# Humidifier/steamer for pellet stove



## AccentraRRT (Dec 11, 2016)

i have a harman accentra.
Has anyone used a humidifier/steamer for a pellet stove and found it actually helped?
I've been tossing around the idea of getting one to try it out.


----------



## nhyrum (Dec 11, 2016)

My wife wants to get a humidifier because she heard the stove was drying out her skin. Is that what you mean?


----------



## railfanron (Dec 11, 2016)

Yes it should help quite a bit. If the air is dry you will get static electricity shocks when touching switches, the stove, electronic items etc. Also the air will feel warmer if the humidity is at the right level. I run my furnace and pellet stove tag team style so that I get humidification and air cleaning. It costs a little more but we are much more comfortable.
Ron


----------



## alternativeheat (Dec 11, 2016)

If you mean one of those steam pots like they put on wood stoves , no it won't do much on a pellet stove. You need an actual humidifier. I would stay away from the mister types and go with an evaporative one. You can bring up whole house humidity. It's not just the stove that is drying skin, it's winter in general and worth while having a humidifier..

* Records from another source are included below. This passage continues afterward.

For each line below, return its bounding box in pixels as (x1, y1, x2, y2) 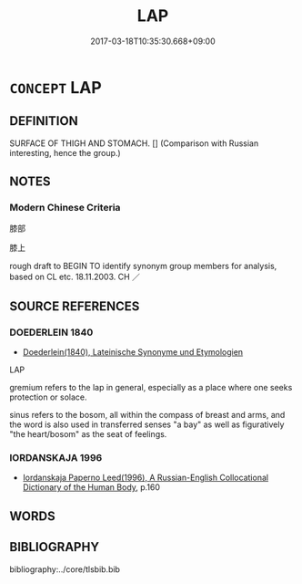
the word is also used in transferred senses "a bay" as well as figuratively (9, 419, 285, 430)
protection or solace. (9, 391, 88, 402)
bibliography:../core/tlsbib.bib (9, 563, 121, 575)
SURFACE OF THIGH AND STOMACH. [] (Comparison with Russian (9, 138, 259, 149)
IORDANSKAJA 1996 (9, 452, 103, 464)
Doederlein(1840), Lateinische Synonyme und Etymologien (22, 347, 244, 358)
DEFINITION (9, 113, 79, 129)
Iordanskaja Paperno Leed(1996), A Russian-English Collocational (22, 472, 269, 484)
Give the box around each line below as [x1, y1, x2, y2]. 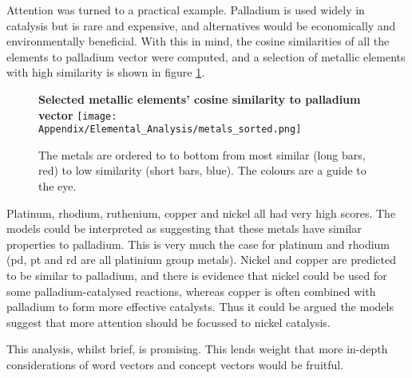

Incidentally, I'm putting about 10 gallons of water a day into the air here to keep us and my grand piano happy and it could use a little more.


----------



## rich2500 (Dec 11, 2016)

My stove has a built in humidifier never felt the need to use it but may have to give it a try.


----------



## mudeprived (Dec 12, 2016)

I was about to post a question regarding this same topic. It's pretty dry here and I'm looking for options to raise the humidity.


----------



## alternativeheat (Dec 12, 2016)

mudeprived said:


> I was about to post a question regarding this same topic. It's pretty dry here and I'm looking for options to raise the humidity.


They have some quieter options out these days than my evaporative humidifier. It's fine on low, almost tolerable on medium and way too loud on high. You want your house at least reading 40% RH and 50 is very noticeable ( comfort goes up and static down and all your wood items don't shrink and crack or get loose)). If I run my humidifier on low in the cold of winter I'll hit about 32-35%, medium will get me almost to 40% and high will do the trick eventually. Think gallons of water per day. But even within the brand we bought they are quieter now.

The misting humidifiers mist out into the room with the minerals in the water  and can cause a powdery substance (the minerals) to form on furniture and even walls. The evap ones filter that and well, it's evaporated water anyway, so kind of like distilling. When the water re condenses in the room it's pretty pure. So is the air, because the air is recirculated through the same filters. After some months pass and you change out the filters they are mighty ugly looking. You were destined to breath that crap had it not been filtered out of the air !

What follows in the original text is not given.